[Opening Materials provided section]

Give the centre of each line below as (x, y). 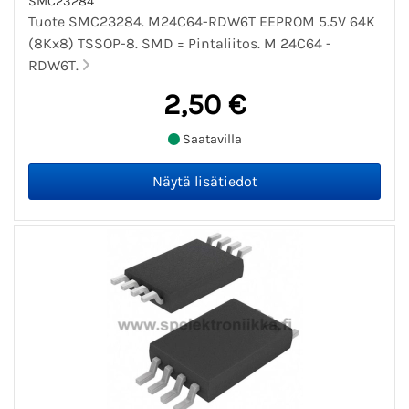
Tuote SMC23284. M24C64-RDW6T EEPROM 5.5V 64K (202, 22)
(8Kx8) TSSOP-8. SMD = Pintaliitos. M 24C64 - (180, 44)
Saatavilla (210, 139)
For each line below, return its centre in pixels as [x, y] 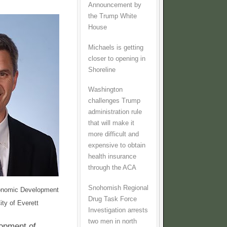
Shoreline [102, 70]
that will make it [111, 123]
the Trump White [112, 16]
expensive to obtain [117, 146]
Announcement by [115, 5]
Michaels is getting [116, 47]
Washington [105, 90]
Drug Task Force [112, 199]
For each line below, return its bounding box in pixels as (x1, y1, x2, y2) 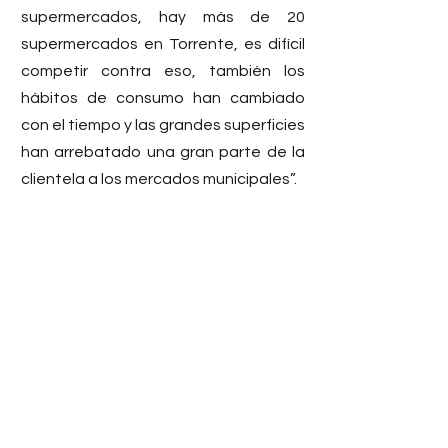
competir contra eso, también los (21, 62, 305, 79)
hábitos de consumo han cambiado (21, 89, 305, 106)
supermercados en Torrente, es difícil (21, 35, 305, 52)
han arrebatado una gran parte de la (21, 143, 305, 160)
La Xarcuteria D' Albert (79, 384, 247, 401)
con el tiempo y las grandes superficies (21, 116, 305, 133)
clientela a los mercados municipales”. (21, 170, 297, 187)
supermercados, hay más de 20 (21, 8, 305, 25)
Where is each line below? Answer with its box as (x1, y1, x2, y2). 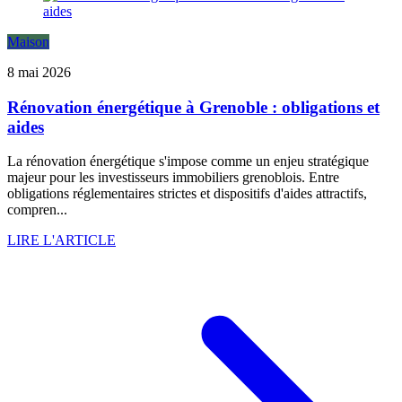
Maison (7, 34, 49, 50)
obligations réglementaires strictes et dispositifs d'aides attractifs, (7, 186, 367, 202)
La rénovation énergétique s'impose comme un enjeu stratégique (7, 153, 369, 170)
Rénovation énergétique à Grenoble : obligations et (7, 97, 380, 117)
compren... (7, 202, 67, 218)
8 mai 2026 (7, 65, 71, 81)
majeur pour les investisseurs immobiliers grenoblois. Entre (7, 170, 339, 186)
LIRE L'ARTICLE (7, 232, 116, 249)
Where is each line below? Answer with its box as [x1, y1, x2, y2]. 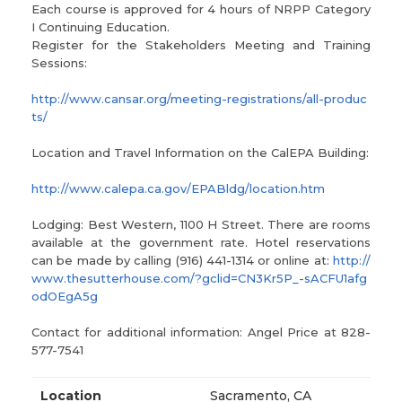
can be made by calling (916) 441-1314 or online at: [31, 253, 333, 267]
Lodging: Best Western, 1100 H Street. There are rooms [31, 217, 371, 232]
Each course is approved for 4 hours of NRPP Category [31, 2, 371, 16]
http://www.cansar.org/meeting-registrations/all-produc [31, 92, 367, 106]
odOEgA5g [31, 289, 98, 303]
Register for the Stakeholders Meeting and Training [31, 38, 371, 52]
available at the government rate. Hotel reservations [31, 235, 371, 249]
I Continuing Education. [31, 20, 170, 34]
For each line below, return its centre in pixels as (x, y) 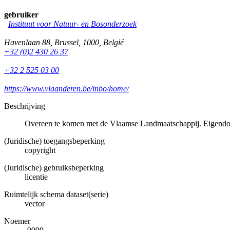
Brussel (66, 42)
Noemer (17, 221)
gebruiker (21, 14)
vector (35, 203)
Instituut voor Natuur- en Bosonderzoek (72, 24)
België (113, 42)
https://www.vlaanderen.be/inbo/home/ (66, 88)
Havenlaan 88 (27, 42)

[Closing Materials provided section]

How to complete this task -
Report all lines in the records that include the string "énergétique".

Result -
La rénovation énergétique s'impose comme un enjeu stratégique (7, 153, 369, 170)
Rénovation énergétique à Grenoble : obligations et (7, 97, 380, 117)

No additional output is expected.